* TASK DETAILS: Reproduce the records below exactly as they appear, omitting any pictures they contain.

* PROVIDED ENTRIES:
/---

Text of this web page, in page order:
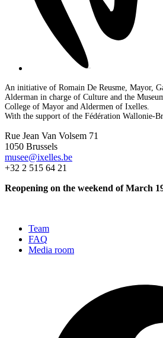
An initiative of Romain De Reusme, Mayor,
Alderman in charge of Culture and the
College of Mayor and Aldermen of Ixelles.
With the support of the Fédération Wallonie-
Rue Jean Van Volsem 71
1050 Brussels
musee@ixelles.be
+32 2 515 64 21
Reopening on the weekend of March
Team
FAQ
Media room
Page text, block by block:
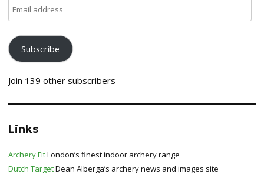
address
Subscribe
Join 139 other subscribers
Links
Archery FitLondon’s finest indoor archery range
Dutch TargetDean Alberga’s archery news and images site
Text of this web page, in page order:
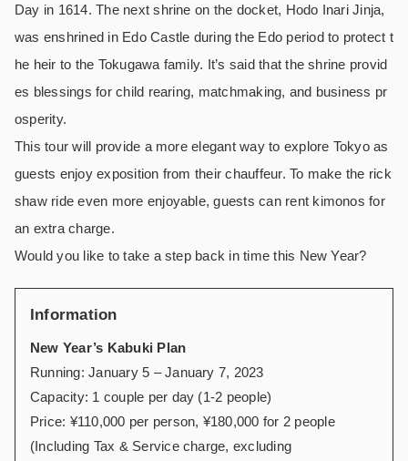
Day in 1614. The next shrine on the docket, Hodo Inari Jinja,
was enshrined in Edo Castle during the Edo period to protect t
he heir to the Tokugawa family. It’s said that the shrine provid
es blessings for child rearing, matchmaking, and business pr
osperity.
This tour will provide a more elegant way to explore Tokyo as
guests enjoy exposition from their chauffeur. To make the rick
shaw ride even more enjoyable, guests can rent kimonos for
an extra charge.
Would you like to take a step back in time this New Year?
Information
New Year’s Kabuki Plan
Running: January 5 – January 7, 2023
Capacity: 1 couple per day (1-2 people)
Price: ¥110,000 per person, ¥180,000 for 2 people
(Including Tax & Service charge, excluding
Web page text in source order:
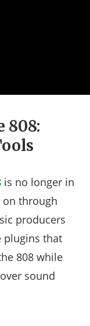
808:
is no longer in
through
producers
plugins that
808 while
sound
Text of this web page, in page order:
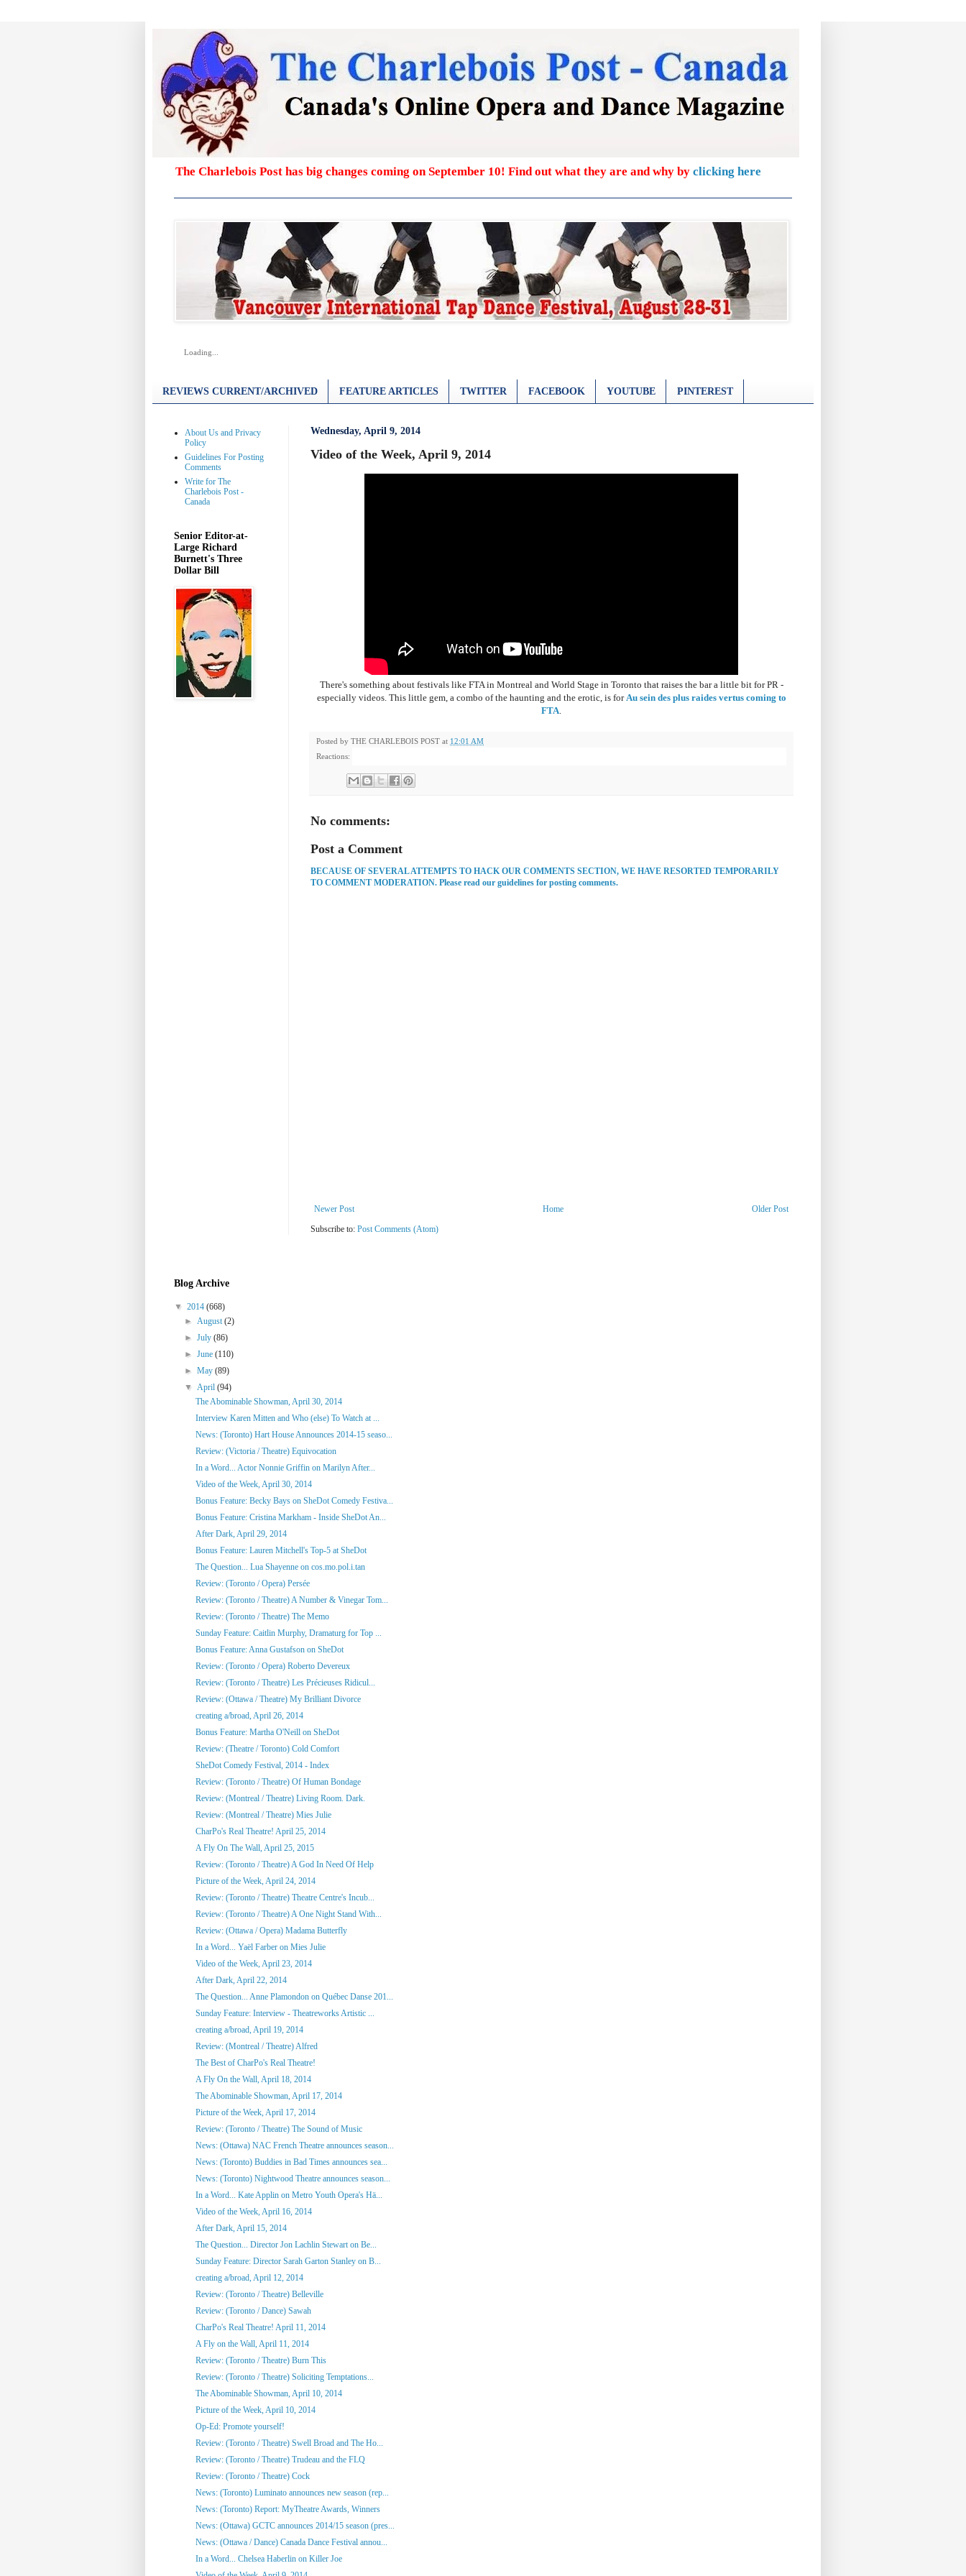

\---

* EXERCISE SOLUTION:
Text of this web page, in page order:
An initiative of Romain De Reusme, Mayor,
Alderman in charge of Culture and the
College of Mayor and Aldermen of Ixelles.
With the support of the Fédération Wallonie-
Rue Jean Van Volsem 71
1050 Brussels
musee@ixelles.be
+32 2 515 64 21
Reopening on the weekend of March
Team
FAQ
Media room
Page text, block by block:
address
Subscribe
Join 139 other subscribers
Links
Archery FitLondon’s finest indoor archery range
Dutch TargetDean Alberga’s archery news and images site
Text of this web page, in page order:
Day in 1614. The next shrine on the docket, Hodo Inari Jinja,
was enshrined in Edo Castle during the Edo period to protect t
he heir to the Tokugawa family. It’s said that the shrine provid
es blessings for child rearing, matchmaking, and business pr
osperity.
This tour will provide a more elegant way to explore Tokyo as
guests enjoy exposition from their chauffeur. To make the rick
shaw ride even more enjoyable, guests can rent kimonos for
an extra charge.
Would you like to take a step back in time this New Year?
Information
New Year’s Kabuki Plan
Running: January 5 – January 7, 2023
Capacity: 1 couple per day (1-2 people)
Price: ¥110,000 per person, ¥180,000 for 2 people
(Including Tax & Service charge, excluding
Web page text in source order:
808:
is no longer in
through
producers
plugins that
808 while
sound
Text of this web page, in page order:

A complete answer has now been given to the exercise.